Danielle was referred to the Women’s Wellbeing Group by he psychiatrist. She now volunteers at NUAA but still attends the group.
When I say that I only feel comfortable with drugs in my system, I know the other women who attend the NUAA Women’s Well-being Group know exactly what I mean.
More than that, they are there to help me get beyond that, to build my self-confidence. This world is full of people who put you down, so you feel you can’t fulfil what you want in life. It’s amazing to find people who want you to feel good about yourself, to have goals and reach them.
At the women’s group, I am with women who get what I am trying to say, and respect my experiences and opinions. Because of that, I’ve been able to open up about things that bother me.
I started using at 17, had hep C by 18, and by 21 I was pregnant and on methadone, with my partner providing top-up. I was on and off methadone for several years and this last time, I’ve been on a program for 13 years. I’ve spent time in jail. I currently use ice and opioids.
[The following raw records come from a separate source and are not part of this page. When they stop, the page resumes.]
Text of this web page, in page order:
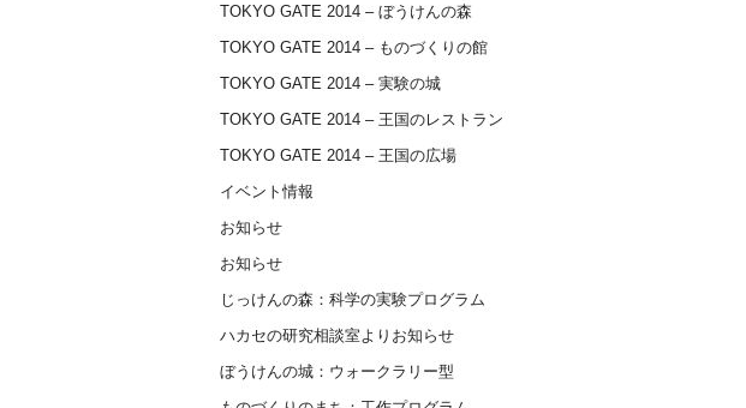
TOKYO GATE 2014 – ぼうけんの森
TOKYO GATE 2014 – ものづくりの館
TOKYO GATE 2014 – 実験の城
TOKYO GATE 2014 – 王国のレストラン
TOKYO GATE 2014 – 王国の広場
イベント情報
お知らせ
お知らせ
じっけんの森：科学の実験プログラム
ハカセの研究相談室よりお知らせ
ぼうけんの城：ウォークラリー型
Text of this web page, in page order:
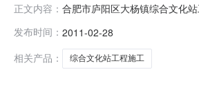
正文内容： 合肥市庐阳区大杨镇综合文化
28日确定了预中标（成交）人
捌分（￥2776666.
发布时间： 2011-02-28
相关产品：
综合文化站工程施工
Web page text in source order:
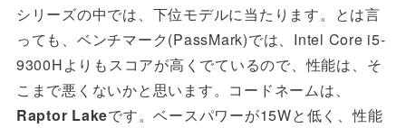
シリーズの中では、下位モデルに当たります。とは言
っても、ベンチマーク(PassMark)では、 Intel Core i5-
9300Hよりもスコアが高くでているので、性能は、そ
こまで悪くないかと思います。 コードネームは、
Raptor Lakeです。ベースパワーが15Wと低く、性能

There are people who would judge me based on that info. I’ve been lucky enough to find people who understand it and even respect it. They know that I can have that history and still care about my health and want to be the best person I can be. They know, because they share a lot of those experiences.
Being around people that get you is a powerful thing by itself. When you meet as a structured group, it’s also about safety. The group is led by women who are trained to help us stay focused as a group and move ahead as individuals.
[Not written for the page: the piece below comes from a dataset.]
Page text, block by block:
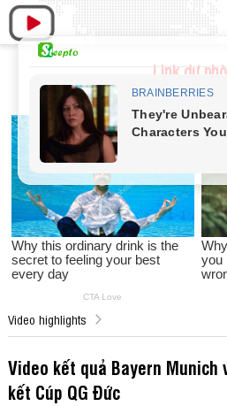
Link dự
Video highlights
Video kết quả Bayern
kết Cúp QG Đức

An awesome team of a psychologist and a peer worker lead the group. They have given me many insights. For example, they have taught me not to imagine I know what other people are thinking about me – a really big one for me. I finally admit I’m not a mind reader!
I have been able to talk freely about all sorts of things that I’ve kept bottled up. Like that I often feel uncomfortable and allow myself to be intimidated by people more confident than I am. That I can’t say “no”. That, as a user, if something goes missing, I worry everyone thinks I took it. That I find it hard to take compliments and am suspicious of people’s motives.
I can talk about how uncomfortable I feel about people looking at the scars on my arms, slash marks I made to try and take some of the emotional pain away. I can tell them that when I did a Certificate at TAFE, I was so stressed at having to do a speech that, even though I was nearly finished the course, I left and never went back. And in talking about these things I own them, I am no longer ashamed of them, and I can change them.
What we women who attend the group have in common is that we all need self worth. We give each other support and confidence. I can talk about my stuff, get it out. Not only do I feel supported, it’s been good to find out about other women and realise I’m not the only one with issues.
Since I started going to the group, things have changed for me. I’m finding it a lot easier to talk to people about my stuff, to open up and to trust. I feel more confident and I’ve learned how to talk myself up when my head is doing me in. My anxiety levels have gone down and I actually enjoy contributing to a conversation now.
I’d really recommend the group to anyone who has stuff they need to get out and don’t know who to talk to. Come and talk to me and my group of amazing women. We even have Tim Tams. You can’t get more of a welcome than that!